When the official statement was issued, our eyes met quickly, surprised. Then, Jenna got up and started working her way around the room with her camera. I sat still, a calm island in a sea-swell of press, my mind working a Rubik’s Cube as my fingers scrawled words in a notebook.
I looked up again and saw Jenna make the ‘cut throat’ gesture before she moved in for close-ups around the podium. Sheer madness, but she loved it. She was a beaut, capturing candid expressions that rippled across off-guard faces.
“Wow, guess we should’ve seen that one coming, eh Gus?”
I was driving so Jenna could scroll through the images. I knew she was writing the story in her head even as she looked at the pictures. We both knew Campy wouldn’t let her write it, but she couldn’t help herself. She liked being a photographer but she was itching to tell, not just to show. Me, I couldn’t decide what to do.
Without the luxury of time, I did the only logical thing; I wrote both versions of the story. Then I spent the night tossing and turning, wondering which one to turn in. Maybe both, and let Campy decide?
Next morning, a thick smear of gray-white clouds obscured the lemonade sun trying to seep through. I sipped a mug of the rich dark brew that starts my day, my tired eyes drinking in the cool greens of the backyard. Considering my options.
For months, the shenanigans of our Mayor had the press in a frenzy. I was lucky to work for a magazine with editorial standards that upheld an enviable reputation of 60-odd years. Most of the papers made political hay of the poor man’s problems. He was fat, a heart attack waiting to happen, what would that do to City Hall? Sure he liked a toot at parties, who didn’t? Now, rumours of peons smuggling in booze, drawn-out lunches, unexplained absences.
Fill-in-the-blanks stories by lazy journalists plastered on every front page. Every day a fresh burst of foolishness, to the point where some of us couldn’t take it anymore. Seniority permitting, we got reassigned to other stories.
Yesterday was an exception. We knew it would be ‘big’ and Campy insisted on his best team covering it – Jenna actually blushed when he said that. Me, I knew it was hogswaddle, but what the heck, Jenna was a good kid and she needed the exposure.
So I made my decision. Handed in my story of a beleaguered man with good intentions – the peoples’ favourite – whose weaknesses had gotten the better of him. I downplayed the previous day’s press conference with its bull’s-eye dart aimed for a quick kill. ‘Mayor ousted in disgrace’, the headlines would scream, in spite of what the press release said. My take was, respect his privacy, thank him for what he’s accomplished and leave him to wrestle his demons. The Deputy Mayor could easily hold the fort til the next election.
I sat at my desk and glanced at the small mirror perched on the corner of it. All the guys laughed. “Gus, ya barely got any hair left – why insult that poor mirror?” But aim it just so, and I could see into Campy’s office.
I watched him read, shake his head, smirk, frown, slap the pages down on his desk. He ran a hand over his face, stood up and headed my way.
“Is this really the story you want me to run, Gus?”
“Yeah, boss. A ‘leave of absence’ could mean anything. The PR flak said ‘family problems demanding immediate attention’ etcetera. It’s all in my story.”
“I read it. Not sure I believe it. And if I don’t how can I expect my readers to?”

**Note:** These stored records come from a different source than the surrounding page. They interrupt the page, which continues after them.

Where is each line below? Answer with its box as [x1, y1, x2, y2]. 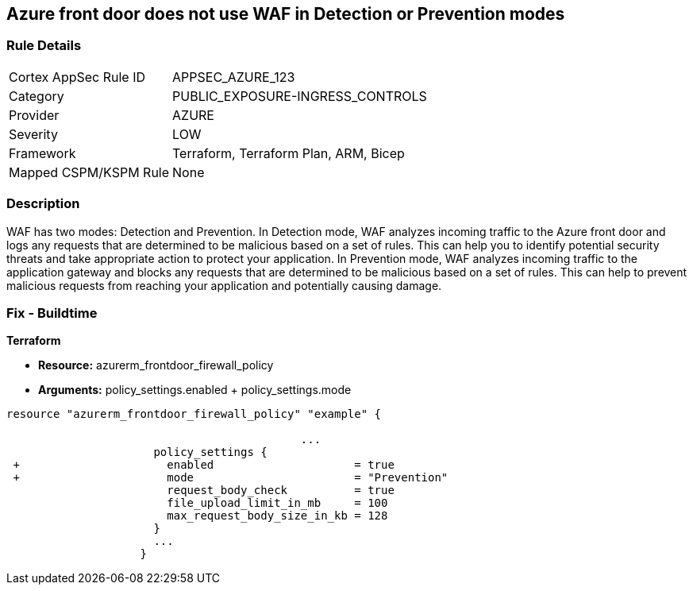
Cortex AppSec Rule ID [9, 68, 146, 85]
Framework [9, 145, 76, 161]
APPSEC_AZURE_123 [172, 68, 295, 85]
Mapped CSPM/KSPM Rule [9, 164, 170, 180]
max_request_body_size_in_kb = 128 [167, 509, 388, 523]
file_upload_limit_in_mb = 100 [167, 496, 388, 510]
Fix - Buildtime [6, 304, 98, 321]
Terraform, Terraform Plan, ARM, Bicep [172, 145, 405, 161]
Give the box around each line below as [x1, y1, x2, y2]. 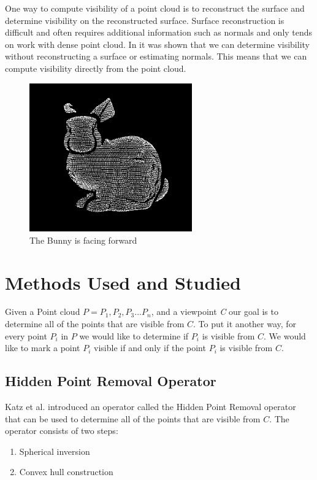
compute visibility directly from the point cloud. [5, 61, 186, 74]
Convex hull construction [19, 465, 113, 478]
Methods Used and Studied [5, 269, 241, 295]
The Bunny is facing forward [29, 233, 137, 246]
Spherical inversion [19, 444, 90, 457]
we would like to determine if [79, 329, 189, 342]
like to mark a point [5, 341, 80, 354]
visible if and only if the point [94, 341, 206, 354]
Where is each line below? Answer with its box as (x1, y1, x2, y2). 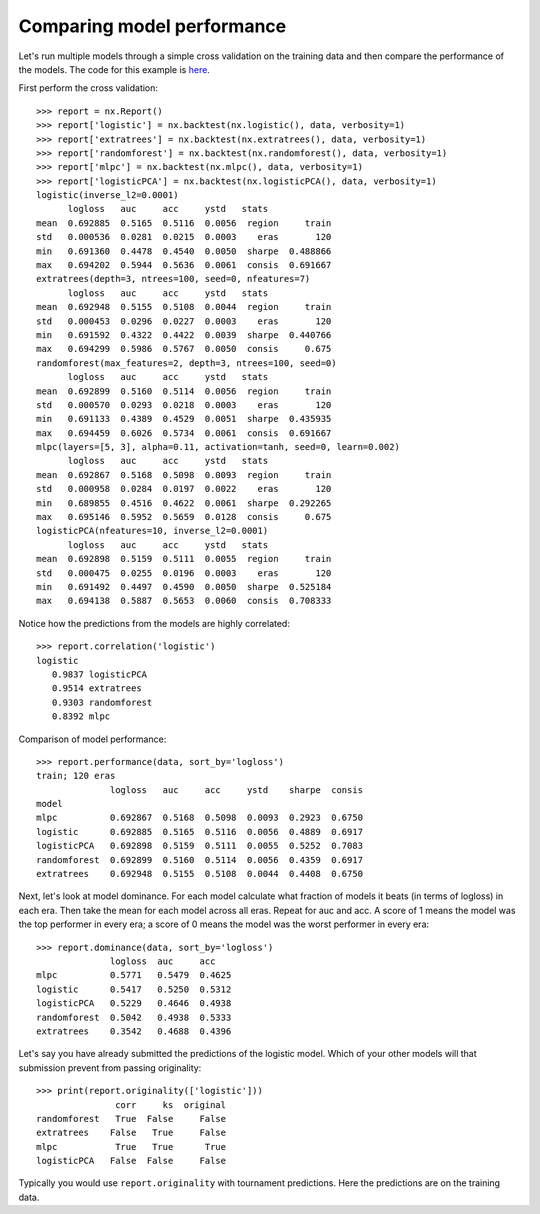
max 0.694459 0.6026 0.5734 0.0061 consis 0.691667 (36, 427, 332, 439)
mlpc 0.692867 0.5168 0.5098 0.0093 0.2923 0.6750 (36, 812, 364, 824)
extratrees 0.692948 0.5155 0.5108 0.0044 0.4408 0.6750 (36, 868, 364, 880)
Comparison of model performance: (18, 733, 167, 745)
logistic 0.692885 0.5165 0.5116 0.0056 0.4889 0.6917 (36, 826, 364, 837)
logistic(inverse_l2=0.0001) (36, 190, 179, 201)
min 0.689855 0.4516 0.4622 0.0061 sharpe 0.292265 (36, 497, 332, 509)
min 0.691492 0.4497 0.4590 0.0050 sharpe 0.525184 (36, 581, 332, 592)
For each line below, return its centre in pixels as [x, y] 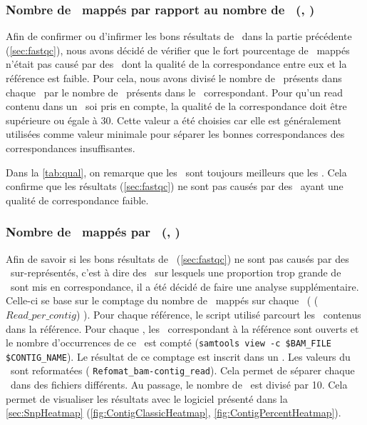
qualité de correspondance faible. [77, 200]
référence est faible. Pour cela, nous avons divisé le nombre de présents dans [174, 78]
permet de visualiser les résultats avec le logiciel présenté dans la [147, 398]
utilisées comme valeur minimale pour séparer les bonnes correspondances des [175, 134]
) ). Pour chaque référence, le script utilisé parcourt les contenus [218, 314]
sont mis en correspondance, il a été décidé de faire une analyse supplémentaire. [185, 286]
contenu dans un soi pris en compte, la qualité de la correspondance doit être [176, 106]
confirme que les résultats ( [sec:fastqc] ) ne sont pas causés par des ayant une [175, 186]
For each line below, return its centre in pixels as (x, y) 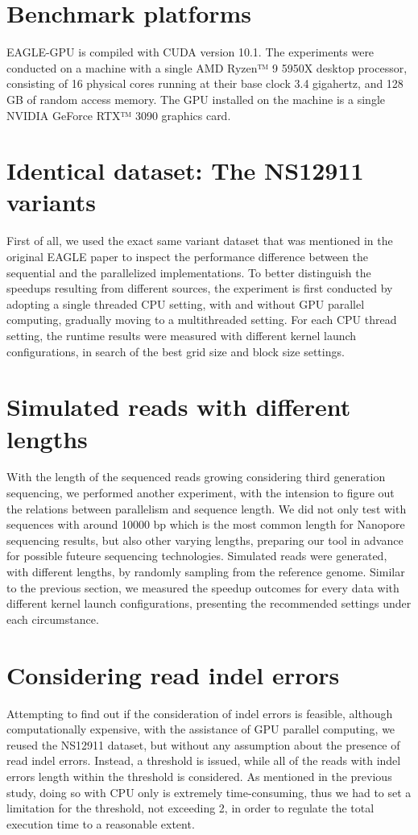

“Look, you don’t like my piece, read Jenna’s.”
“Jenna’s? She got some good shots, sure, but she doesn’t – “
“Yeah, she does. Ask her. I gotta go out for a couple of hours.”
Normally, Campy would’ve given me a hard time – just to look good in front of the others. Instead, he raced off to find Jenna.
Me, I had an appointment with the Editor in Chief. See, I’d done some excavating. Found out the Mayor and the Chief’s son knew each other. Quite well, in fact. Sonny hadn’t been seen in years, was living overseas; I’d heard London from some, Japan from others. But I knew different. I knew the Mayor’s list of problems was longer than most folks realized. But why kick him when he was down? Whereas Sonny…
I knew his Dad wouldn’t want anybody to know how his boy made a living. Might jeopardize the Chief’s prospects with the prime TV news gig he was in the running for. He still had some good years left and was keen to live them out in full view of an adoring public. I could care less about Sonny, and the Mayor was safely out of the way, but the Chief; well, he wasn’t as nice a guy as folks figured he was. But he wasn’t the worst of the bunch either.
Me, I was getting real tired of living with four seasons – too hot, too cold and two in-between. These aging bones of mine were hankering for a milder climate. Say, San Francisco, by the Bay. Or better yet, the new branch office in Scottsdale, Arizona – they needed a savvy Editor. Either way, I had the leverage to get what I needed.
I whistled a little tune and made a note to buy sunscreen as the elevator doors closed.